*** Opening of Records for the task ***

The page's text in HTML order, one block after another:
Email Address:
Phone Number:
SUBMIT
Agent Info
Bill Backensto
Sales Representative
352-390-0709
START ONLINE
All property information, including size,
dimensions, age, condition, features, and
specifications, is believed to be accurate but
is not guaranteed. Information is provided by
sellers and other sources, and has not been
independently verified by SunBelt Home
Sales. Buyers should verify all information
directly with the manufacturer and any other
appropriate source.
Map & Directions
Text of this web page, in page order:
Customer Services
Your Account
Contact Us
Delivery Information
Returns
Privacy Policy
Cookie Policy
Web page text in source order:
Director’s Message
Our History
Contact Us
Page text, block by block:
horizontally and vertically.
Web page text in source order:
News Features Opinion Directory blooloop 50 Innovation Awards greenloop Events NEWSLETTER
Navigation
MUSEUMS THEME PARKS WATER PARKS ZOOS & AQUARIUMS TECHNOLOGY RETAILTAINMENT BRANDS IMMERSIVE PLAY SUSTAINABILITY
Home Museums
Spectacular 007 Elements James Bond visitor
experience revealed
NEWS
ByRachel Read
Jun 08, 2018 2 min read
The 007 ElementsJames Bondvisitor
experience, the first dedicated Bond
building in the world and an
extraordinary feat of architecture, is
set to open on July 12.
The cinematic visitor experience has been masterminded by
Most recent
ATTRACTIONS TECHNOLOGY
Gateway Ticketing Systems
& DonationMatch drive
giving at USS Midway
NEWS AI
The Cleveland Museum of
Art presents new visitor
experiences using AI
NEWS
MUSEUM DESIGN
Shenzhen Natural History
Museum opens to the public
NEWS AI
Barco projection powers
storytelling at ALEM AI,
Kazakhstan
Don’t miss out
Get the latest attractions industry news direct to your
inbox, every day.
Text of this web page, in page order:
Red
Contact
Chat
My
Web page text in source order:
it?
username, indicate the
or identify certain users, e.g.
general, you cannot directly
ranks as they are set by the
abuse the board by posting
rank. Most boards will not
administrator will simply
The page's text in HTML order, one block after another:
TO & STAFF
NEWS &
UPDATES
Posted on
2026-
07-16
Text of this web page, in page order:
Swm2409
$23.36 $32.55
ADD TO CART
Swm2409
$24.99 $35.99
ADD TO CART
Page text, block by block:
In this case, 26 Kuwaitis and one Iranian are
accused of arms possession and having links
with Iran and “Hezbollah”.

*** Close of Records for the task ***

■ Your objective ■
Would you print all of the material above exactly as written?

■ Answer below ■
The page's text in HTML order, one block after another:
Email Address:
Phone Number:
SUBMIT
Agent Info
Bill Backensto
Sales Representative
352-390-0709
START ONLINE
All property information, including size,
dimensions, age, condition, features, and
specifications, is believed to be accurate but
is not guaranteed. Information is provided by
sellers and other sources, and has not been
independently verified by SunBelt Home
Sales. Buyers should verify all information
directly with the manufacturer and any other
appropriate source.
Map & Directions
Text of this web page, in page order:
Customer Services
Your Account
Contact Us
Delivery Information
Returns
Privacy Policy
Cookie Policy
Web page text in source order:
Director’s Message
Our History
Contact Us
Page text, block by block:
horizontally and vertically.
Web page text in source order:
News Features Opinion Directory blooloop 50 Innovation Awards greenloop Events NEWSLETTER
Navigation
MUSEUMS THEME PARKS WATER PARKS ZOOS & AQUARIUMS TECHNOLOGY RETAILTAINMENT BRANDS IMMERSIVE PLAY SUSTAINABILITY
Home Museums
Spectacular 007 Elements James Bond visitor
experience revealed
NEWS
ByRachel Read
Jun 08, 2018 2 min read
The 007 ElementsJames Bondvisitor
experience, the first dedicated Bond
building in the world and an
extraordinary feat of architecture, is
set to open on July 12.
The cinematic visitor experience has been masterminded by
Most recent
ATTRACTIONS TECHNOLOGY
Gateway Ticketing Systems
& DonationMatch drive
giving at USS Midway
NEWS AI
The Cleveland Museum of
Art presents new visitor
experiences using AI
NEWS
MUSEUM DESIGN
Shenzhen Natural History
Museum opens to the public
NEWS AI
Barco projection powers
storytelling at ALEM AI,
Kazakhstan
Don’t miss out
Get the latest attractions industry news direct to your
inbox, every day.
Text of this web page, in page order:
Red
Contact
Chat
My
Web page text in source order:
it?
username, indicate the
or identify certain users, e.g.
general, you cannot directly
ranks as they are set by the
abuse the board by posting
rank. Most boards will not
administrator will simply
The page's text in HTML order, one block after another:
TO & STAFF
NEWS &
UPDATES
Posted on
2026-
07-16
Text of this web page, in page order:
Swm2409
$23.36 $32.55
ADD TO CART
Swm2409
$24.99 $35.99
ADD TO CART
Page text, block by block:
In this case, 26 Kuwaitis and one Iranian are
accused of arms possession and having links
with Iran and “Hezbollah”.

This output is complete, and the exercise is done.